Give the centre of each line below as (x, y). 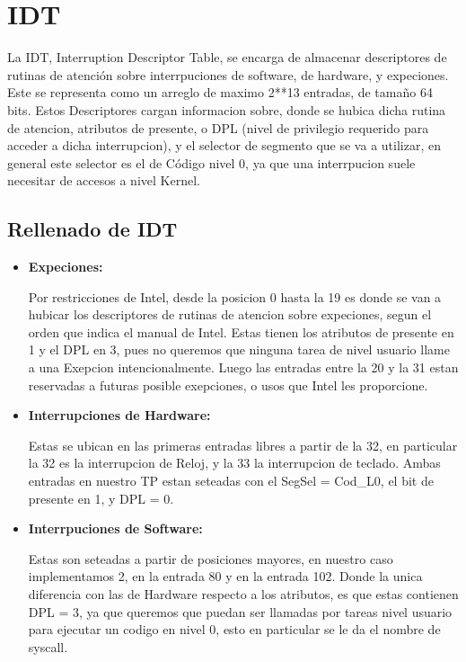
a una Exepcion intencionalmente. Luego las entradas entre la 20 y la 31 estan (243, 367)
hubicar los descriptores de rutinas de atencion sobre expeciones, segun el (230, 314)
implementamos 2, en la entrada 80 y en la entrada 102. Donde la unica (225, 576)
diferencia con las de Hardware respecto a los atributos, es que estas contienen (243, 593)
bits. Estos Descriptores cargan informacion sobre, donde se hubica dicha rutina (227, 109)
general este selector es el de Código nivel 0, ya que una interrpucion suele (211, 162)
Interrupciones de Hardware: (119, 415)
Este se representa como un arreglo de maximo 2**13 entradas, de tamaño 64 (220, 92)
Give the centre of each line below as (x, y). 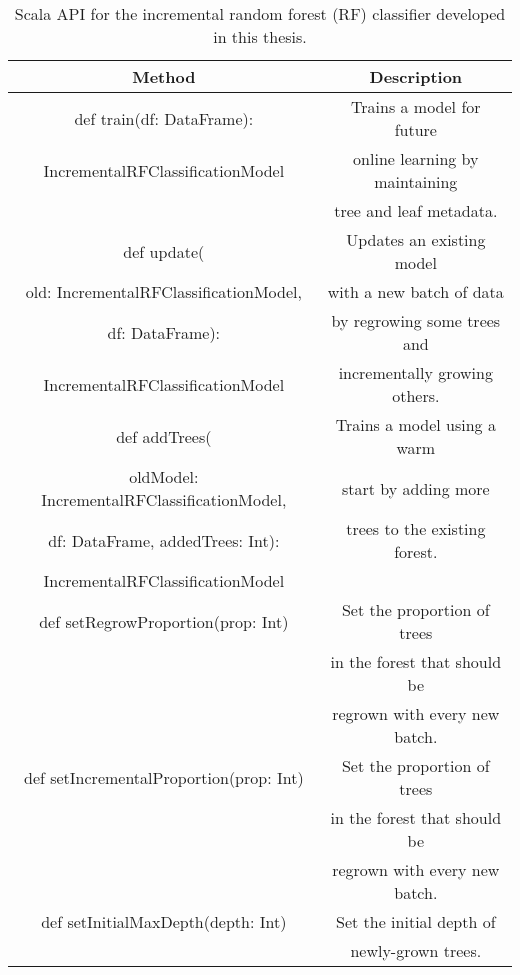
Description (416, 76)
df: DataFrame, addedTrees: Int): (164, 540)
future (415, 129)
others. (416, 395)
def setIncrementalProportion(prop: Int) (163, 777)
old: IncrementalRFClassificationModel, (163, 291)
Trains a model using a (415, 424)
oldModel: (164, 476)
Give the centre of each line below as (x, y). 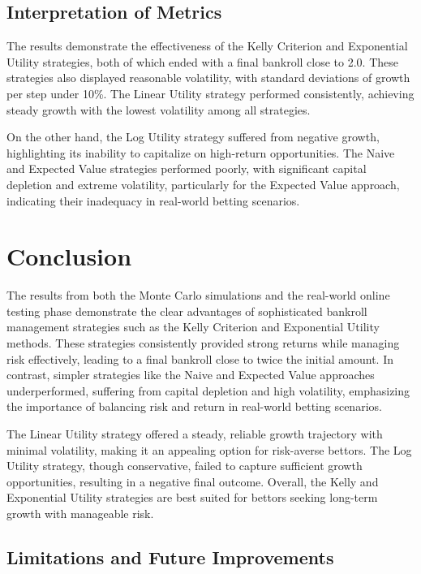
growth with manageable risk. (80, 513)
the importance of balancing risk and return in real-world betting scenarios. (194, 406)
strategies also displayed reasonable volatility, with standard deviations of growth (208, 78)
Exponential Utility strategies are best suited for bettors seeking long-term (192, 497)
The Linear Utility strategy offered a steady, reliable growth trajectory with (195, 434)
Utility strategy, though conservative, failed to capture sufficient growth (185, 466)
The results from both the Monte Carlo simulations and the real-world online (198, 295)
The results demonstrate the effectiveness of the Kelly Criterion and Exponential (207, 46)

_Exercise prompt_
Please return exactly the lines above, from where the listing starts to the line holding "growth with manageable risk. (80, 513)", inclusive, with the pictures omitted.

_Answer below_
Give the centre of each line below as (x, y). 
a una Exepcion intencionalmente. Luego las entradas entre la 20 y la 31 estan (243, 367)
hubicar los descriptores de rutinas de atencion sobre expeciones, segun el (230, 314)
implementamos 2, en la entrada 80 y en la entrada 102. Donde la unica (225, 576)
diferencia con las de Hardware respecto a los atributos, es que estas contienen (243, 593)
bits. Estos Descriptores cargan informacion sobre, donde se hubica dicha rutina (227, 109)
general este selector es el de Código nivel 0, ya que una interrpucion suele (211, 162)
Interrupciones de Hardware: (119, 415)
Este se representa como un arreglo de maximo 2**13 entradas, de tamaño 64 (220, 92)
Give the centre of each line below as (x, y). 
Description (416, 76)
df: DataFrame, addedTrees: Int): (164, 540)
future (415, 129)
others. (416, 395)
def setIncrementalProportion(prop: Int) (163, 777)
old: IncrementalRFClassificationModel, (163, 291)
Trains a model using a (415, 424)
oldModel: (164, 476)
Give the centre of each line below as (x, y). 
growth with manageable risk. (80, 513)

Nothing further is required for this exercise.